*** GIVEN ENTRIES ***

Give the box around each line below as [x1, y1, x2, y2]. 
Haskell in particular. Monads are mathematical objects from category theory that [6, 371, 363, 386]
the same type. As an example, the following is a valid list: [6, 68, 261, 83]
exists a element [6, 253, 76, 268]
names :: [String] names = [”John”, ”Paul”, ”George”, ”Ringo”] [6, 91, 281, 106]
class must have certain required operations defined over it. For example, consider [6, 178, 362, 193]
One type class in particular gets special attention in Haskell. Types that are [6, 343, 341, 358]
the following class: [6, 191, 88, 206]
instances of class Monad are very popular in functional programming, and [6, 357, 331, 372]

***
*** GIVEN ENTRIES ***

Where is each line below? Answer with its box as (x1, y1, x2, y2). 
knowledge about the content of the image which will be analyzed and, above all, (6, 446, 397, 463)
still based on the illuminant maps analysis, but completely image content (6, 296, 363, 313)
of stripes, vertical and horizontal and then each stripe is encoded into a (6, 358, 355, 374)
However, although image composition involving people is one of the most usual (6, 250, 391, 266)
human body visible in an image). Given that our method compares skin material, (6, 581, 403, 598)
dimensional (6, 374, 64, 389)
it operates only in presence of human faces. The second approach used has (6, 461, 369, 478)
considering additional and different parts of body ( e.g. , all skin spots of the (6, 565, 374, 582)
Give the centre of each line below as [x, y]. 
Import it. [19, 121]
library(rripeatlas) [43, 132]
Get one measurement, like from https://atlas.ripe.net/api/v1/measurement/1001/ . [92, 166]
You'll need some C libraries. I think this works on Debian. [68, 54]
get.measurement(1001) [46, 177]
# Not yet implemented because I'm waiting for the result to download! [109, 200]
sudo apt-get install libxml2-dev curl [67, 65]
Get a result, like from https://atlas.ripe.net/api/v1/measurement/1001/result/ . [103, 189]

***
*** GIVEN ENTRIES ***

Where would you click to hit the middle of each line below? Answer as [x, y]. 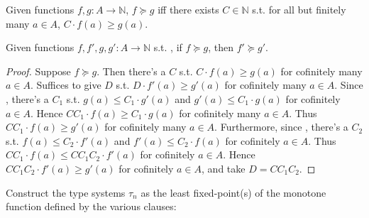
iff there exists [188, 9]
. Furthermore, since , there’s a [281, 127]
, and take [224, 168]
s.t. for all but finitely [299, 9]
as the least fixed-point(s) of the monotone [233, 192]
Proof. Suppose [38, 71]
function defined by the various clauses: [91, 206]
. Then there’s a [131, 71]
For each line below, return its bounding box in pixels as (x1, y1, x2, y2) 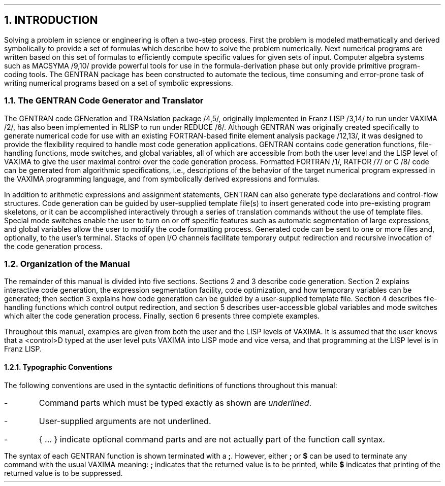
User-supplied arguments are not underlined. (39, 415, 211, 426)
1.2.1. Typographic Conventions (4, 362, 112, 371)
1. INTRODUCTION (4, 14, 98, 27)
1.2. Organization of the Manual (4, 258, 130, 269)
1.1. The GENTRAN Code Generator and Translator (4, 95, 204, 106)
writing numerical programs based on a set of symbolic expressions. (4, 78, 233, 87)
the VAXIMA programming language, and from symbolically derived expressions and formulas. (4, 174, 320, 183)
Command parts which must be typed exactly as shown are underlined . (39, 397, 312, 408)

***

WORK TO COMPLETE: In the listing above, locate the line containing "Give the box" and the line containing "instances of class". Transcribe those two lines and everything between them, exactly as written.

YOUR RESPONSE:
Give the box around each line below as [x1, y1, x2, y2]. 
Haskell in particular. Monads are mathematical objects from category theory that [6, 371, 363, 386]
the same type. As an example, the following is a valid list: [6, 68, 261, 83]
exists a element [6, 253, 76, 268]
names :: [String] names = [”John”, ”Paul”, ”George”, ”Ringo”] [6, 91, 281, 106]
class must have certain required operations defined over it. For example, consider [6, 178, 362, 193]
One type class in particular gets special attention in Haskell. Types that are [6, 343, 341, 358]
the following class: [6, 191, 88, 206]
instances of class Monad are very popular in functional programming, and [6, 357, 331, 372]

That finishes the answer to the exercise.